Historic house in Wisconsin, United States

The Jacob Regez Sr. House is a historic house built in 1901 by an important local cheesemaker in Monroe, Wisconsin, United States. It was added to the National Register of Historic Places on January 17, 1980.

==Description and history==
Jacob Regez was born in 1849 in the Canton of Bern, Switzerland. His father made cheese, and Jacob learned cheesemaking at a factory scale. In 1872 he emigrated and in 1875 set up a cheesemaking business in Monroe. Soon he had an interest in twenty local cheese factories and operated the large Legler Cheese Factory. Later he was involved in the Monroe Milk Condensing Company.

In 1884 Regez had a Queen Anne-styled house built on the site of the current house, but it was hit by lightning and burned in 1901. Within a week of the fire, Regez hired Fridolin Heer & Son, Swiss architects of Dubuque, to design a replacement. It was finished within six months.

The 1901 house sits on the same limestone foundation as the 1884 house, but the frame structure is a different Queen Anne style design, 2.5 stories with bay windows, broad eaves, pedimented dormers, and a complex roof. On the southeast corner is a large one-story round veranda with its roof supported by seven Doric columns. The walls are clad in narrow clapboard, with bands of sawtooth shingles.
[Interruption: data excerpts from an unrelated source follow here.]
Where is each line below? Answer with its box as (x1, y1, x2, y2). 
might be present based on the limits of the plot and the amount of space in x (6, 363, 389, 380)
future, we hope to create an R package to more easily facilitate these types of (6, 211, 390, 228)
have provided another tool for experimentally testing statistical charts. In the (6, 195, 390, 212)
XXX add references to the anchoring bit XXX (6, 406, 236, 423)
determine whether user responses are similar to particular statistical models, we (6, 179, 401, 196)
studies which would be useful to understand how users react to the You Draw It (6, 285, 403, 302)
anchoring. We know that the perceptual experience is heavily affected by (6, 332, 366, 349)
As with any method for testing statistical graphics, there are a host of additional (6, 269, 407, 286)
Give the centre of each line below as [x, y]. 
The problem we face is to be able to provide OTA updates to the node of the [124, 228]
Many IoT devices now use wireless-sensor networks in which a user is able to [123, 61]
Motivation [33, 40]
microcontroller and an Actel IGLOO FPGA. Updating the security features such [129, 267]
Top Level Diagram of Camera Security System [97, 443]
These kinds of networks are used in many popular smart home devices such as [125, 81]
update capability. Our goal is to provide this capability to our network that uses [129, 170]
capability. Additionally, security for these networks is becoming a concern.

Inside are parquet floors, a built-in china cabinet, a tiled fireplace, a mural, stenciling, and an ornate main staircase.
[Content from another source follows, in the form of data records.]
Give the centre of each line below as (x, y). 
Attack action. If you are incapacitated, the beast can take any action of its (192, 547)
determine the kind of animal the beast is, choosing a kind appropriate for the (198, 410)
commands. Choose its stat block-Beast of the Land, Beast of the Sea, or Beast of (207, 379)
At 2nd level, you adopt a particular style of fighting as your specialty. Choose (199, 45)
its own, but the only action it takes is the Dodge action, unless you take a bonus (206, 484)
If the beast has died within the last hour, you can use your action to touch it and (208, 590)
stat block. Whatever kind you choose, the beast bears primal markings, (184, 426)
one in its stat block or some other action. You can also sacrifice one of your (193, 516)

The NRHP considers the house significant as one of the finest historic houses in Monroe, and as an intact example of late Queen Anne architecture. Regez himself was "one of the dominant figures in the development of Monroe's Swiss cheese industry." And the design is an important work of Fridolin Heer. The house has also been listed on the Wisconsin State Register of Historic Places and designated a Monroe Landmark.